» **WHAT TO PRODUCE**
Work out how many lines of the records hold the string "conceito", and reply with that number alone.

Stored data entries
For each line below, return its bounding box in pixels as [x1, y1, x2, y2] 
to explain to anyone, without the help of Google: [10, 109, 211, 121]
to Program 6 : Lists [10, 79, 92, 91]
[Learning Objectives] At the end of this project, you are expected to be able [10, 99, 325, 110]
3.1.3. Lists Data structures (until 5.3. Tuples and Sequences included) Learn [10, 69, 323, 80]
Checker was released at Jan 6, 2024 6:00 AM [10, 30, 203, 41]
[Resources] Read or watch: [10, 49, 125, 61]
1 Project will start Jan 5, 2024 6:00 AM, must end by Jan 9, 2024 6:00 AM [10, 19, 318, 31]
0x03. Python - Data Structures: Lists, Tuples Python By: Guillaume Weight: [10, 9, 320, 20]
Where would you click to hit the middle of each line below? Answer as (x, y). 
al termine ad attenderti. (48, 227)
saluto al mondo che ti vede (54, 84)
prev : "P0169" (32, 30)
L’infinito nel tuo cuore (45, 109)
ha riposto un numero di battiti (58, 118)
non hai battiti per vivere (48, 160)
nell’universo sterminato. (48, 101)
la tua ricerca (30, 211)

---

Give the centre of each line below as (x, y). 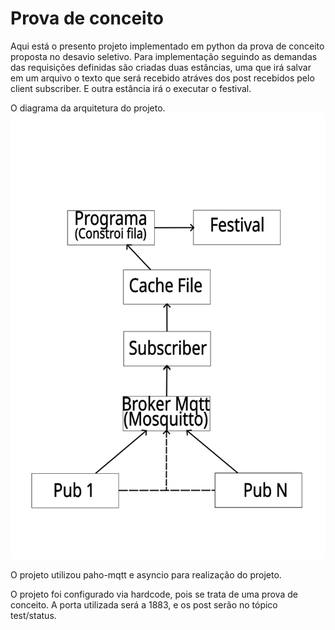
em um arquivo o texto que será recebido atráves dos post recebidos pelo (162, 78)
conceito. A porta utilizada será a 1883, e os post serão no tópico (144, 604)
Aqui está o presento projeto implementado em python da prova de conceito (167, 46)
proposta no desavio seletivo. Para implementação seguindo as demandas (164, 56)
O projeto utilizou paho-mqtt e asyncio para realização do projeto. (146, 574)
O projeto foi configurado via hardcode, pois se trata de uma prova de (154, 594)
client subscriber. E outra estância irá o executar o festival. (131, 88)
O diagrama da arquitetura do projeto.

* * *

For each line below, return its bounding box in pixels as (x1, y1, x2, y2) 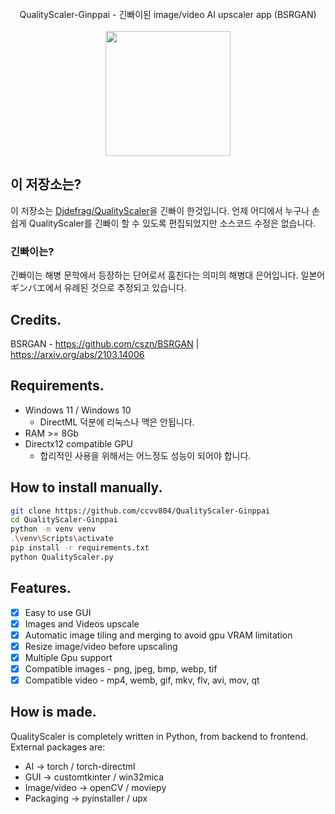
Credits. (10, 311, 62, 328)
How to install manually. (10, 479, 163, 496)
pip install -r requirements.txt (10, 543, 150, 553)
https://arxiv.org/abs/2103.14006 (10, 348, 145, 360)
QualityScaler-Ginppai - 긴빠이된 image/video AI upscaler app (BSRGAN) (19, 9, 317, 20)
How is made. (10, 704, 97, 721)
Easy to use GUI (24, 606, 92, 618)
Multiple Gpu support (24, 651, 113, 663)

» **REPLY**
2